Pictures excluded, output the lines of the data below between the one holding "For each line below, return its bounding" and the one holding "Gaveidéer fra 500+ kr. (62, 121, 171, 132)", inclusive, exactly as they stand.

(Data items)
..............................

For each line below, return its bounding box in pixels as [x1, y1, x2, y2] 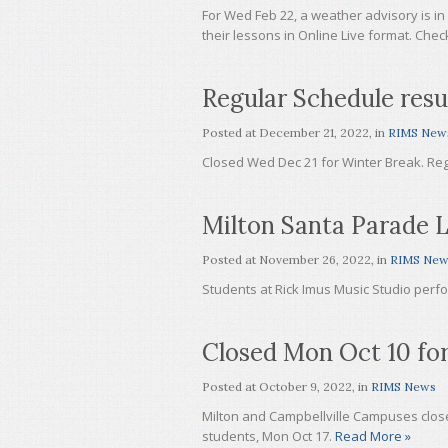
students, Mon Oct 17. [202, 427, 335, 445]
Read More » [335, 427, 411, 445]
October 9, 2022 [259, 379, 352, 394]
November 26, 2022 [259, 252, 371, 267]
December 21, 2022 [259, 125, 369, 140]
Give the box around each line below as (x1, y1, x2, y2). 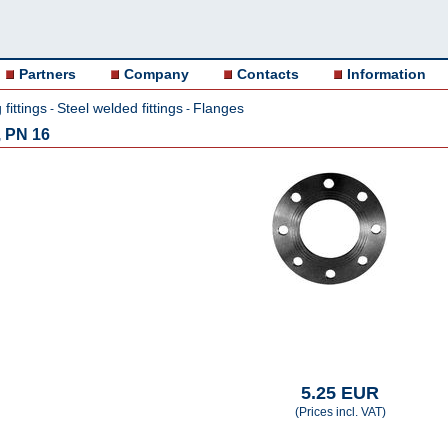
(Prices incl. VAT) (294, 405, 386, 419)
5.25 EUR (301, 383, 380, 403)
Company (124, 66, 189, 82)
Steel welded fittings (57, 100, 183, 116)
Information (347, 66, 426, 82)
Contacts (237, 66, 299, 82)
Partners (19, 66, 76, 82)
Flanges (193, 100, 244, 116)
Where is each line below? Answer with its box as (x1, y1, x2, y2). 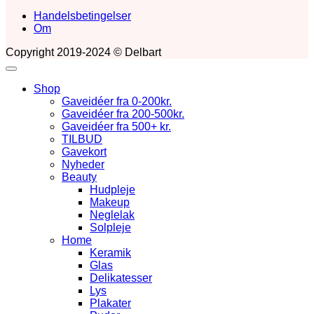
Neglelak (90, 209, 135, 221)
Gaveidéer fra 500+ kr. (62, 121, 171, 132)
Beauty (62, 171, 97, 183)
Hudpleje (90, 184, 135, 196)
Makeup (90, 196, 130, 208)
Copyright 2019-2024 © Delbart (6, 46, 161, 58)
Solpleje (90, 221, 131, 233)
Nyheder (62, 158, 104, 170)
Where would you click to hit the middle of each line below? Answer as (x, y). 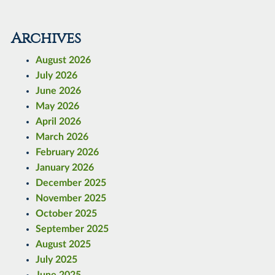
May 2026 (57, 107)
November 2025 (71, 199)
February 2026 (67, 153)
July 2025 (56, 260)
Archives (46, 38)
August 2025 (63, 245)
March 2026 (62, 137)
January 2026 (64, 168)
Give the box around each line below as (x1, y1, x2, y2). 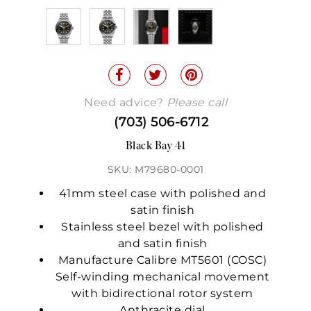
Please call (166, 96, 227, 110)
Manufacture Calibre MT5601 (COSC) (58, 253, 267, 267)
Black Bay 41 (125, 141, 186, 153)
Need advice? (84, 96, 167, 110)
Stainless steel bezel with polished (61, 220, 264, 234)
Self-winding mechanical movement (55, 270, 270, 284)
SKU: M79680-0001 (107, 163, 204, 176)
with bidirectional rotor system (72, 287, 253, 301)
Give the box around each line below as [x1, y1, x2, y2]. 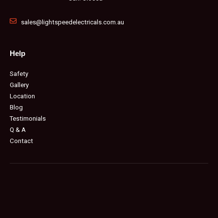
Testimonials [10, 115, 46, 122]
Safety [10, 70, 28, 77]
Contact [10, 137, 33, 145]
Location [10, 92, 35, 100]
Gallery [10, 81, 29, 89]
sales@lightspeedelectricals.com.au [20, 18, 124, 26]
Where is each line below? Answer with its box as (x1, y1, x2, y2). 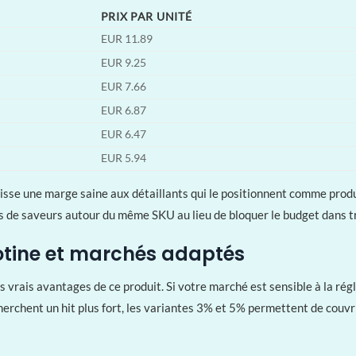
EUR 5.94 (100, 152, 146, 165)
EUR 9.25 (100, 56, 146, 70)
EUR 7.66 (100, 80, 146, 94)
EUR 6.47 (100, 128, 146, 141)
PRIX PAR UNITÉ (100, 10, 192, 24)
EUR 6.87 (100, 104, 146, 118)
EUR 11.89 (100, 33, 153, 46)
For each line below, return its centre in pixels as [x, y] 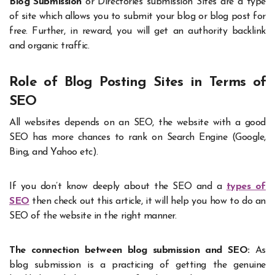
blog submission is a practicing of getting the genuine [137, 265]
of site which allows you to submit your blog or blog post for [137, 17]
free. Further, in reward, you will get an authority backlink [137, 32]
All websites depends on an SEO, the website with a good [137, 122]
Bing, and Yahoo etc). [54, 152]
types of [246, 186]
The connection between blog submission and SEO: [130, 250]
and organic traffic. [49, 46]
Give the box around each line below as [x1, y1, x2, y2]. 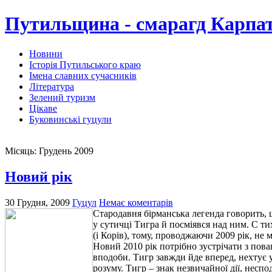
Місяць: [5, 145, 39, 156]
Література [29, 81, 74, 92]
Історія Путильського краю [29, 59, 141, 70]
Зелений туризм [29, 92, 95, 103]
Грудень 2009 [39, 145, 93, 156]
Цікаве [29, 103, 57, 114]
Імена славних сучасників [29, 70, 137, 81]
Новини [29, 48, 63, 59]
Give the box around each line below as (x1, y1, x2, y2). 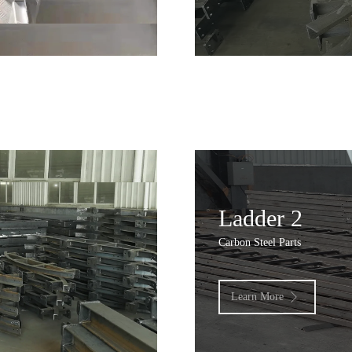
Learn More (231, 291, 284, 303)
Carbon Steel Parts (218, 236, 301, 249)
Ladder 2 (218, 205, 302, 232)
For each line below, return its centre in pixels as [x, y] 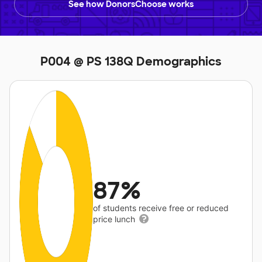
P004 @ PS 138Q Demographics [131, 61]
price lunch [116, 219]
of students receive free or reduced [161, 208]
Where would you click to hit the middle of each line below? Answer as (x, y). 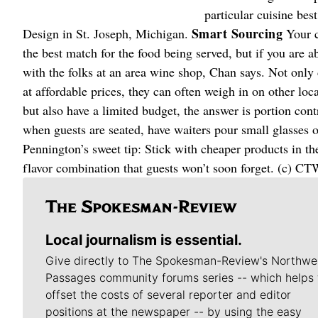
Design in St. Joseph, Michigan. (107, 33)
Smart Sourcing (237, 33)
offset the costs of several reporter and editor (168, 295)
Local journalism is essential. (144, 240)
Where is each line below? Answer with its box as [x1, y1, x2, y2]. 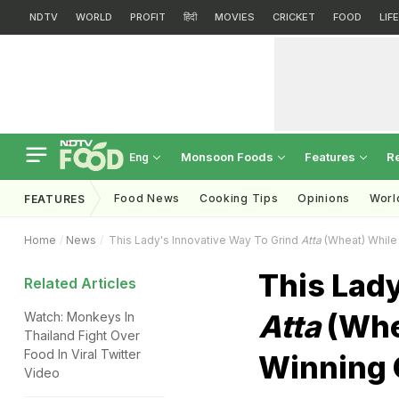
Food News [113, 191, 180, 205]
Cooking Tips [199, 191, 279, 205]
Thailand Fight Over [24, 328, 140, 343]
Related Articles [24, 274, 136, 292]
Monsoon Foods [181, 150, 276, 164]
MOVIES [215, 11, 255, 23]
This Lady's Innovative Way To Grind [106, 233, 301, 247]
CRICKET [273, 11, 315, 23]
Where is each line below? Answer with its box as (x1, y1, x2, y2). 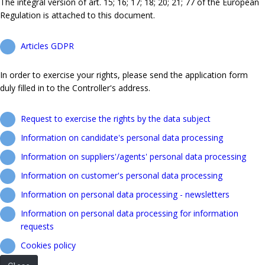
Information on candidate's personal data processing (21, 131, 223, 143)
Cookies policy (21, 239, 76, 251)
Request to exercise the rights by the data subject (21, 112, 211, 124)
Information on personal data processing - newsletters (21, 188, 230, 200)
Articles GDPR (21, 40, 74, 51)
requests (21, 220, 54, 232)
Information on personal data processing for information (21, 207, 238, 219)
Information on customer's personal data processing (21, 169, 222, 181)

..............................

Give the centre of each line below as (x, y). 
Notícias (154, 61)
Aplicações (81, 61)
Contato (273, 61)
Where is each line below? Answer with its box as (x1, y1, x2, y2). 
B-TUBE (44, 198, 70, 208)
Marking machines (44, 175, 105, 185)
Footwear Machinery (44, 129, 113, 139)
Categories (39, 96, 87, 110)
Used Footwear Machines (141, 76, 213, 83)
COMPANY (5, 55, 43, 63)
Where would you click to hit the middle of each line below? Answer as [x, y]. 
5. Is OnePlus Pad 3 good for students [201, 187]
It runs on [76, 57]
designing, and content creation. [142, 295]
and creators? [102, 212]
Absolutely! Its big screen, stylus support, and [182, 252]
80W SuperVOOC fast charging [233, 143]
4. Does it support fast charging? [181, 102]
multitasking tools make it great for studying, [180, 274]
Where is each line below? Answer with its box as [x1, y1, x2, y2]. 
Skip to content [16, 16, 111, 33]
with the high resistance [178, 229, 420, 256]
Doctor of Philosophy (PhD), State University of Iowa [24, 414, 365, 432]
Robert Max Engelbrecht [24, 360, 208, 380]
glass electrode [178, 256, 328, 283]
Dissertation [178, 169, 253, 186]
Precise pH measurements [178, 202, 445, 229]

..............................

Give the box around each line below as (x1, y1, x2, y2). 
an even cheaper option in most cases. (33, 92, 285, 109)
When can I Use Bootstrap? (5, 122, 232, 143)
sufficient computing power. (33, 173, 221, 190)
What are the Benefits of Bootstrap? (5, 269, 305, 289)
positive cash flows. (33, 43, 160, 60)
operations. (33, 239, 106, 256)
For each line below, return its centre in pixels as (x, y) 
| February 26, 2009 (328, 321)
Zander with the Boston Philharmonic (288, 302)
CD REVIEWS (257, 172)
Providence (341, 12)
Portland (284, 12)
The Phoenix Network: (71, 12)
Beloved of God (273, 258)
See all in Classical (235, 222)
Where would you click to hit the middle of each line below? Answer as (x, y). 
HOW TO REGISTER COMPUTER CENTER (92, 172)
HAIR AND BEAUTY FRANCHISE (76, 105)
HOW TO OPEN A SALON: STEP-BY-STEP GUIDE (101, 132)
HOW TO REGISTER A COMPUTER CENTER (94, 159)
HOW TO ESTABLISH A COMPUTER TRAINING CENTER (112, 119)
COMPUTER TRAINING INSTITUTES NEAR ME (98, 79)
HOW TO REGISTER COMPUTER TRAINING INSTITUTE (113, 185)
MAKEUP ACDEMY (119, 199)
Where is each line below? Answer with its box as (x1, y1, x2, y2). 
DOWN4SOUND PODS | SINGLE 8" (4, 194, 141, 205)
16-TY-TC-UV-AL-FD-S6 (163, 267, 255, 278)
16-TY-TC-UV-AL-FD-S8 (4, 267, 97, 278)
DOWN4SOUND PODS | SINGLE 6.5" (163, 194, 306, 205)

..............................

● Output below
For each line below, return its bounding box in pixels as [x1, y1, x2, y2] 
students, Mon Oct 17. [202, 427, 335, 445]
Read More » [335, 427, 411, 445]
October 9, 2022 [259, 379, 352, 394]
November 26, 2022 [259, 252, 371, 267]
December 21, 2022 [259, 125, 369, 140]
Give the box around each line below as (x1, y1, x2, y2). 
(Prices incl. VAT) (294, 405, 386, 419)
5.25 EUR (301, 383, 380, 403)
Company (124, 66, 189, 82)
Steel welded fittings (57, 100, 183, 116)
Information (347, 66, 426, 82)
Contacts (237, 66, 299, 82)
Partners (19, 66, 76, 82)
Flanges (193, 100, 244, 116)
Where is each line below? Answer with its box as (x1, y1, x2, y2). 
Neglelak (90, 209, 135, 221)
Gaveidéer fra 500+ kr. (62, 121, 171, 132)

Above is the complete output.